Stored entries:
+---+

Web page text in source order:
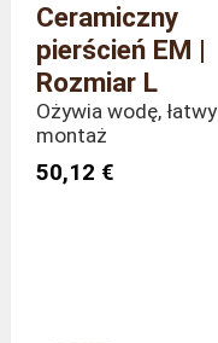
Ceramiczny
pierścień EM |
Rozmiar L
Ożywia wodę, łatwy
montaż
50,12 €
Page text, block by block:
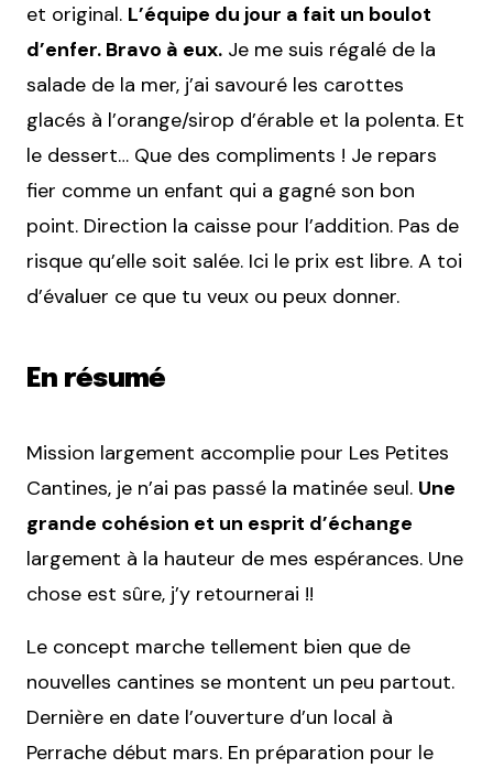
et original. L’équipe du jour a fait un boulot
d’enfer. Bravo à eux. Je me suis régalé de la
salade de la mer, j’ai savouré les carottes
glacés à l’orange/sirop d’érable et la polenta. Et
le dessert… Que des compliments ! Je repars
fier comme un enfant qui a gagné son bon
point. Direction la caisse pour l’addition. Pas de
risque qu’elle soit salée. Ici le prix est libre. A toi
d’évaluer ce que tu veux ou peux donner.
En résumé
Mission largement accomplie pour Les Petites
Cantines, je n’ai pas passé la matinée seul. Une
grande cohésion et un esprit d’échange
largement à la hauteur de mes espérances. Une
chose est sûre, j’y retournerai !!
Le concept marche tellement bien que de
nouvelles cantines se montent un peu partout.
Dernière en date l’ouverture d’un local à
Perrache début mars. En préparation pour le

+---+

PROMPT: The response consists of the lines above that contain "largement".

RESULT BELOW:
Mission largement accomplie pour Les Petites
largement à la hauteur de mes espérances. Une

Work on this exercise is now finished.